_Work instruction_: Among the entries below, extract exactly the lines that run from the one with "rappresentazione grafica di" through the one with "Runtime configuration (18, 1615, 162, 1632)", both ends included.

_Data shown_:
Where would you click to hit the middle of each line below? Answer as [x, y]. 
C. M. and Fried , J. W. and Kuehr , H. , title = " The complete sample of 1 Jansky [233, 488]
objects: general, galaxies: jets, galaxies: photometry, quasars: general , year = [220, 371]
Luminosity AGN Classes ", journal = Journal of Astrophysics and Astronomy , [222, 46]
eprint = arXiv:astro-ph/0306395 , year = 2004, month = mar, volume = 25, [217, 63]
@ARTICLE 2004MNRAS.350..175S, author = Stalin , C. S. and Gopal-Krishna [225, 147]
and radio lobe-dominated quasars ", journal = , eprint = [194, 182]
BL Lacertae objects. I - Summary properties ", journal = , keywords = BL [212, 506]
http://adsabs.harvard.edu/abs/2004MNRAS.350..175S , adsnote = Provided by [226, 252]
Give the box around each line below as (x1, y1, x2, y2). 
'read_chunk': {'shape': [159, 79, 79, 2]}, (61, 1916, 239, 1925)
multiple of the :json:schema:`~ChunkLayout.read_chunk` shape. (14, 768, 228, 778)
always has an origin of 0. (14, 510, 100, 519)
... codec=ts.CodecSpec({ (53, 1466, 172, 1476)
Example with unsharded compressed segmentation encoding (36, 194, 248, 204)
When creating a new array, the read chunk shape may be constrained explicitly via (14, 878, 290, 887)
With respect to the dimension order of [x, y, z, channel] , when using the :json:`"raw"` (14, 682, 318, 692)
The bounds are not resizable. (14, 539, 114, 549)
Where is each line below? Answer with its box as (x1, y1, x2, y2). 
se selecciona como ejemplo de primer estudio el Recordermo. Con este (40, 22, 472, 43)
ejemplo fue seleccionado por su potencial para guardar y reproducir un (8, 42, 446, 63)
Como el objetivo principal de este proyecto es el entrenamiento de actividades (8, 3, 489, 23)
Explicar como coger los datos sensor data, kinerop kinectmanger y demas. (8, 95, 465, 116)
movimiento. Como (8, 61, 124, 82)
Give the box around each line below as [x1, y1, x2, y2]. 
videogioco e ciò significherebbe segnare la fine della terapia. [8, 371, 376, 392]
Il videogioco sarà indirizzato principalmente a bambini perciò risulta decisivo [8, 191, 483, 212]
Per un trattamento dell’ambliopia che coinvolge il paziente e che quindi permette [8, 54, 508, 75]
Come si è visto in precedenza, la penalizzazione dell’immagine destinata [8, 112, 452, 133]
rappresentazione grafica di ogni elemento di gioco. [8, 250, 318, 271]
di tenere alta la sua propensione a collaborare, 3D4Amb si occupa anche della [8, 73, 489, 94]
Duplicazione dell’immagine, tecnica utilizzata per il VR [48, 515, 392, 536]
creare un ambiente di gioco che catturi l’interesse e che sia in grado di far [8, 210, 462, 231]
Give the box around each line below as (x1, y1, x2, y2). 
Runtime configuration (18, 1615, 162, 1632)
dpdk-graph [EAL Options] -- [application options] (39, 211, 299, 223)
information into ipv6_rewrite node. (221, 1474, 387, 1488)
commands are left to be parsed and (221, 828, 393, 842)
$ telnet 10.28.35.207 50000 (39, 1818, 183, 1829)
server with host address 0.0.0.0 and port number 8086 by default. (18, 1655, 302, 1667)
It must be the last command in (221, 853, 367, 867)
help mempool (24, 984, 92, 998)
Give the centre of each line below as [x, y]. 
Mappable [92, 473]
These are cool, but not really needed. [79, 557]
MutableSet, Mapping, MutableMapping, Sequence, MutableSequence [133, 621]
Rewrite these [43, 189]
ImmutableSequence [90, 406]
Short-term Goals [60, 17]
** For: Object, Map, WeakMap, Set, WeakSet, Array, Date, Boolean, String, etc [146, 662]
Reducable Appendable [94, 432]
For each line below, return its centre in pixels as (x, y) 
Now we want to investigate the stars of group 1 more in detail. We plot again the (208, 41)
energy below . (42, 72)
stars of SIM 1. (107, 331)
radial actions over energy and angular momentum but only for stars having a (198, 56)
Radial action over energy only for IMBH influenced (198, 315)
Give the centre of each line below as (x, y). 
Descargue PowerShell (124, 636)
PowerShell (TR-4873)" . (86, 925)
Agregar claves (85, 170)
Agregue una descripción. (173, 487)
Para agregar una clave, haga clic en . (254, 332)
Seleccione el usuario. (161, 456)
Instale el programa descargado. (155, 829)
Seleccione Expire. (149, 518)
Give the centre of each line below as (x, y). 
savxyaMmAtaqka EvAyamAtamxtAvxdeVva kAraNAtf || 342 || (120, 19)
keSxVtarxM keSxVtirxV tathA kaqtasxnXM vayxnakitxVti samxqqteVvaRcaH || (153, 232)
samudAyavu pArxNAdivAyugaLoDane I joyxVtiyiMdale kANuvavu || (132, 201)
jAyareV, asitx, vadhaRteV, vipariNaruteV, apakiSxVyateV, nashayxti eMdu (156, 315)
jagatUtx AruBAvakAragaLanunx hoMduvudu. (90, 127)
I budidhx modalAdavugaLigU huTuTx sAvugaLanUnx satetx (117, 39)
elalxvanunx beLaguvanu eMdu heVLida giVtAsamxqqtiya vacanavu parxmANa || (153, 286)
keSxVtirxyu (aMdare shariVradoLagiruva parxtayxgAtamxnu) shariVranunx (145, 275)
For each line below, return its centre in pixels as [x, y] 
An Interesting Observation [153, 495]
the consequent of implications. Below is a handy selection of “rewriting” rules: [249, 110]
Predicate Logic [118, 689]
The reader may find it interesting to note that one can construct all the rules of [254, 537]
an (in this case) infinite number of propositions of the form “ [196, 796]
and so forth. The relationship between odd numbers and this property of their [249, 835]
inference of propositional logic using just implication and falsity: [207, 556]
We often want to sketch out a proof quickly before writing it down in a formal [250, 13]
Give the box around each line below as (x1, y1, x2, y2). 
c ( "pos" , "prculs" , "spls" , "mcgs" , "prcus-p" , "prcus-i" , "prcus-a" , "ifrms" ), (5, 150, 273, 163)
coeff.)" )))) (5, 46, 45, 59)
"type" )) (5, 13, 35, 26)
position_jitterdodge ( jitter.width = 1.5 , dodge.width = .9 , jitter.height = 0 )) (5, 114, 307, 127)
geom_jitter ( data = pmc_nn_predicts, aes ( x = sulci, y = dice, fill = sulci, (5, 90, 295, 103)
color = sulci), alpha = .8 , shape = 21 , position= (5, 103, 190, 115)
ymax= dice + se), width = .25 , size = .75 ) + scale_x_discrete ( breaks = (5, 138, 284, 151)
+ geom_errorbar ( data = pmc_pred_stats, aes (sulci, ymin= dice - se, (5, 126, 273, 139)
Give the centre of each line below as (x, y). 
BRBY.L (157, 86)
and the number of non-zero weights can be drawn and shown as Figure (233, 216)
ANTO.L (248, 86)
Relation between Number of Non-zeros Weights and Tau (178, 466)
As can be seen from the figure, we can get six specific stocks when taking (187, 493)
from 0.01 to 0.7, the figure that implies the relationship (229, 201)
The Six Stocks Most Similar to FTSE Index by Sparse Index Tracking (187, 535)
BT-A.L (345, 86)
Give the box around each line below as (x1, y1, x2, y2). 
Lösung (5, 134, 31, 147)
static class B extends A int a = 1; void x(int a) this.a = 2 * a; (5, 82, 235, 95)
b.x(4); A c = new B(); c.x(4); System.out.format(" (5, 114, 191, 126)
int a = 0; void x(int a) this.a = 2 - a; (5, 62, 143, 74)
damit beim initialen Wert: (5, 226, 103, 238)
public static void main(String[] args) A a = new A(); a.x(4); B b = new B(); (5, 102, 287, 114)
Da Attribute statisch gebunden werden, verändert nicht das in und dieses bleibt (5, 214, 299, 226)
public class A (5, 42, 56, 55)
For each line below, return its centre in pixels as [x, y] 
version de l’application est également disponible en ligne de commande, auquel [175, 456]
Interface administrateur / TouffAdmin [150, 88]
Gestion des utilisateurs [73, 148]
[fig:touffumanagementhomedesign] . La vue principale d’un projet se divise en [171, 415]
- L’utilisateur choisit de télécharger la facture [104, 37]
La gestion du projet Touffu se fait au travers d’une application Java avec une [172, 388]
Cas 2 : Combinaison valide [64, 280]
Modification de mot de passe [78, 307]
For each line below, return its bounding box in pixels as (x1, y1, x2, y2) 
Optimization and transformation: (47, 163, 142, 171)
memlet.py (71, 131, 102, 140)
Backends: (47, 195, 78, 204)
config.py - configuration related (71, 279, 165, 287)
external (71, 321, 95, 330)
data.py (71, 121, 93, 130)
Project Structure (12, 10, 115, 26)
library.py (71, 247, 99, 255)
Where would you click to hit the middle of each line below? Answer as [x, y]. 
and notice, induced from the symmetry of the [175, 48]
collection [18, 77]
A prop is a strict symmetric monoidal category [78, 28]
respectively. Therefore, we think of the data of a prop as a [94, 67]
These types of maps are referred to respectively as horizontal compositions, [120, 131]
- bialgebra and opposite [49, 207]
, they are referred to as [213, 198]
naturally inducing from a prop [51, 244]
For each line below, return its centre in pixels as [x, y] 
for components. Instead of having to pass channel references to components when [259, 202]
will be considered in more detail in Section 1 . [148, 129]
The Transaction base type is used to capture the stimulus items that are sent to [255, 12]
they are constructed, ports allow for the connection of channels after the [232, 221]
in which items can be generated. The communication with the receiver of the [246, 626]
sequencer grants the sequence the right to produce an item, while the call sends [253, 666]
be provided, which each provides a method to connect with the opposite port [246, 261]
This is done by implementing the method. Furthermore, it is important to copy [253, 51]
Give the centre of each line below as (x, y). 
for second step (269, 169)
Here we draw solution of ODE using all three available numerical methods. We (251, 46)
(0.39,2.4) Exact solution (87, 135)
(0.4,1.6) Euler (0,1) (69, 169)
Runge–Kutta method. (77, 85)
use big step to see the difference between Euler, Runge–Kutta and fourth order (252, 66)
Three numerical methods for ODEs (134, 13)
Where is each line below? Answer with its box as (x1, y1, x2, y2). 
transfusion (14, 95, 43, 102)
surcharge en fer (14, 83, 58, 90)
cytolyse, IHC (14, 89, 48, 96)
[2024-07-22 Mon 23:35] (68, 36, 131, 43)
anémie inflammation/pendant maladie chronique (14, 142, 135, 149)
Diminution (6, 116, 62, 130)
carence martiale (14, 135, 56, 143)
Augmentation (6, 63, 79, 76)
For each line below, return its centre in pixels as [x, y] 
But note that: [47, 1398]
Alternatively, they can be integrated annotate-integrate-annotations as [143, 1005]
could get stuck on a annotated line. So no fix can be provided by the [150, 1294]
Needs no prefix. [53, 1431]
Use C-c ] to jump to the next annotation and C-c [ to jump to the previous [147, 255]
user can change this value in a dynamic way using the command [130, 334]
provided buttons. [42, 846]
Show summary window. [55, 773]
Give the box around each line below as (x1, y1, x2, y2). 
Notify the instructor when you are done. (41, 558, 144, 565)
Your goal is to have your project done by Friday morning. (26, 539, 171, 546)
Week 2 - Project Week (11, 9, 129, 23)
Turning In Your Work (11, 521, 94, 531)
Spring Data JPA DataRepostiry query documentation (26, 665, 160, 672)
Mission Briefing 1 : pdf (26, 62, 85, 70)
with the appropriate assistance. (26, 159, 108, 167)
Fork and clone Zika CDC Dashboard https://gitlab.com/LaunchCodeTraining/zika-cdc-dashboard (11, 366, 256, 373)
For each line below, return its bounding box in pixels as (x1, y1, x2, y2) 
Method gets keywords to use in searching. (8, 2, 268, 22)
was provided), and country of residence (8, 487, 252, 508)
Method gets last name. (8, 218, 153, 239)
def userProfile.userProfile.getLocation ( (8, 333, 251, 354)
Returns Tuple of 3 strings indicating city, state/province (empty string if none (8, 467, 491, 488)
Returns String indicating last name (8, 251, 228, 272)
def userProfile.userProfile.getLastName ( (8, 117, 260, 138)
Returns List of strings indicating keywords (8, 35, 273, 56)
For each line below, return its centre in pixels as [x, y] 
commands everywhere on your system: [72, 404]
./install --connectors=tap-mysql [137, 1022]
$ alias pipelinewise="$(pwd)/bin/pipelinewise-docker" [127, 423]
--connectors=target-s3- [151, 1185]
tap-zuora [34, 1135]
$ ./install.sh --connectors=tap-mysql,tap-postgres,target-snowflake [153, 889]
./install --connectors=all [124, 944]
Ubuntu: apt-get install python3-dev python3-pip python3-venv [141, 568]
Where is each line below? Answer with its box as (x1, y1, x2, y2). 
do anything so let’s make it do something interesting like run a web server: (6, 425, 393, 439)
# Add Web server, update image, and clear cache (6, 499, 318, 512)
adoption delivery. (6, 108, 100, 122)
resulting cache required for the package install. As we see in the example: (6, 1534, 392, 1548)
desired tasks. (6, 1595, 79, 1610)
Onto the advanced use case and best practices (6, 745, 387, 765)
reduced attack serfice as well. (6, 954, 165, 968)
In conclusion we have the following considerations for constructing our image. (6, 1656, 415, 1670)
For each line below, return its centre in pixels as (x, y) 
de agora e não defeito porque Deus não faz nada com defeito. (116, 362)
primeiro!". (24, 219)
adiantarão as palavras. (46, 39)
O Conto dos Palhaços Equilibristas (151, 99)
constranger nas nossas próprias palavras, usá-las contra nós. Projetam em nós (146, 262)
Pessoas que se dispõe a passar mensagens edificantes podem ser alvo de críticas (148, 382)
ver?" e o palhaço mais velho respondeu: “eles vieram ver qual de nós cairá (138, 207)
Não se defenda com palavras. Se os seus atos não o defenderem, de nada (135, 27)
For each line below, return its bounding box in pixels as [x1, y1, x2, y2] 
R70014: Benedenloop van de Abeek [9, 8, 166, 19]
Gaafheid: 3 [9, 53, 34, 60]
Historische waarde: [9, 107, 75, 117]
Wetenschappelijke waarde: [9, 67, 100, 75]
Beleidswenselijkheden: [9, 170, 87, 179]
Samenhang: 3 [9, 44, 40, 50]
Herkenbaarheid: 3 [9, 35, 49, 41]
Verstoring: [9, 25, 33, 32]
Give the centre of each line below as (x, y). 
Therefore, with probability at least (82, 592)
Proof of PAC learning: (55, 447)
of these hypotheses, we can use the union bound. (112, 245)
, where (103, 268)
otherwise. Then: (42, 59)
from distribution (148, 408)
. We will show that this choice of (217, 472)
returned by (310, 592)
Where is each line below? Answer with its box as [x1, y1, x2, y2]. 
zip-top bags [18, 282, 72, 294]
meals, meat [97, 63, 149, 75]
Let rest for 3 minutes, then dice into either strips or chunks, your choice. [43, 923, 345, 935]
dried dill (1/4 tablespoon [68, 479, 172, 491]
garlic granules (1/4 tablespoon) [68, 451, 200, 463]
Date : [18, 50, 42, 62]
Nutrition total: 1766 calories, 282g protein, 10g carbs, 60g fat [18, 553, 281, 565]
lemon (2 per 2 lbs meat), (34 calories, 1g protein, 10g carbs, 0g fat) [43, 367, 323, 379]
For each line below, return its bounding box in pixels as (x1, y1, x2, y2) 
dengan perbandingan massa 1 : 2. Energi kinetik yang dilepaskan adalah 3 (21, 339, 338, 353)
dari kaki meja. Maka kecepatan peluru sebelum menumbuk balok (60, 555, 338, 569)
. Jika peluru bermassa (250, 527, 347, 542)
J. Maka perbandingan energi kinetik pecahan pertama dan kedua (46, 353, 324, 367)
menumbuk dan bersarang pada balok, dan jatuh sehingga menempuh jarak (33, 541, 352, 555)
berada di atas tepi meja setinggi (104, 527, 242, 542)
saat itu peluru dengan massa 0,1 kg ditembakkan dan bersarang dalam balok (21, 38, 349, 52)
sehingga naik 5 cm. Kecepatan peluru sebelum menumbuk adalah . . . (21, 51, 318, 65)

_Answer space_:
rappresentazione grafica di ogni elemento di gioco. [8, 250, 318, 271]
di tenere alta la sua propensione a collaborare, 3D4Amb si occupa anche della [8, 73, 489, 94]
Duplicazione dell’immagine, tecnica utilizzata per il VR [48, 515, 392, 536]
creare un ambiente di gioco che catturi l’interesse e che sia in grado di far [8, 210, 462, 231]
Give the box around each line below as (x1, y1, x2, y2). 
Runtime configuration (18, 1615, 162, 1632)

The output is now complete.